Tower Air - History

History

Tower Air was co-founded, majority owned, and managed by Morris K. Nachtomi, an Israeli citizen who had emigrated to the United States. After a 30-year career with El Al, Nachtomi joined a wholesaler and tour package operator Tower Travel Corporation in 1981. Tower Travel Corporation was founded by Zev Melamid and his wife Estelle in the 1970s to promote discount travel to Israel. Tower Travel Corporation is credited with developing the wholesale charter market between New York and Tel Aviv.

Tower Air was formed on August 13, 1982 by Zev Melamid, Mordechi Gill, Morris Nachtomi, and Sam Fondlier as equal shareholders. The airline was formed to replace the lift Tower Travel Corporation lost when Flying Tiger Line decided to end commercial passenger charters (military airlift cargo flights continued) and the three passenger 747s were traded to Pan Am for freighter 747s.

Arthur Fondlier, son of Sam Fondlier and the former Chief Financial Officer of Tower Air, was a passenger in first class section of Pan Am flight 103. His untimely death gave Mr. Nachtomi much more freedom in management and cost-cutting.
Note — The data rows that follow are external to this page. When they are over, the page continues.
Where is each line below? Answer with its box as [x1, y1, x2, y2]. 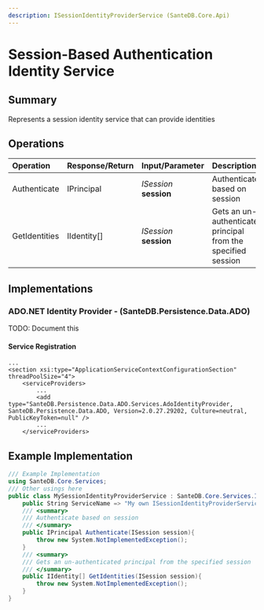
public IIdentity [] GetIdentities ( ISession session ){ [22, 572, 202, 581]
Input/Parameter [141, 161, 204, 172]
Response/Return [66, 161, 134, 172]
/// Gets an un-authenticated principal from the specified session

The company won many contracts from the United States Department of Defense to transport armed forces personnel to overseas locations, and from the United Nations to transport troops to their peacekeeping missions all over the world. It was often chartered to fly groups of Muslim pilgrims to Mecca.

Tower Air's main base of scheduled operations was John F. Kennedy International Airport in Jamaica, New York and during its peak had its own terminal (a former Pan Am Admin facility). There was a large focus on flights to Ben Gurion International Airport in Tel Aviv, Israel, becoming a major competitor to El Al and British Airways in the US-Israel market. The airline also had several flights to France, Greece and Brazil, as well as high density domestic destinations in the New York market, including San Juan, Miami, Los Angeles, and Las Vegas, Nevada. Tower Air also provided substitute aircraft for more established carriers on occasion, for example on the JFK to LHR route when weather delayed an inbound Virgin Atlantic Airways service in December 1994.

The 1997 Zagat Survey ranked Tower Air 59th out of 61 ranked carriers in terms of maintenance, ahead of only Valujet and Aeroflot. In February 1998, the Federal Aviation Administration proposed two civil penalties totaling $276,000 for continuing to fly aircraft that required maintenance. In January, 1988 the FAA successfully sought to have the airline remove Guy Nachtomi, son of the Chairman and CEO, from the position of Vice President-Operations. This was done in part because of the airline's maintenance problems, as well as his lack of airline experience (he worked at Twentieth Century Fox until 1994). The junior Mr. Nachtomi continued service with the company in a capacity unrelated to maintenance as Vice President-Office of the Chairman. The Department of Defense Commercial Airlift Review Board suspended Tower Air military charters from January 27 to February 12, 1999, pending an on-site review of its operations. At the same time the airline lost an arbitration brought by the Association of Flight Attendants, claiming that Tower Air was lodging their flight attendants in dirty Tel Aviv hotels with poor security and bed bugs.

Tower Air filed for protection under Chapter 11 bankruptcy on February 29, 2000, ceased all scheduled service on May 1, 2000 and surrendered their FAA air operator's certificate on November 28, 2000.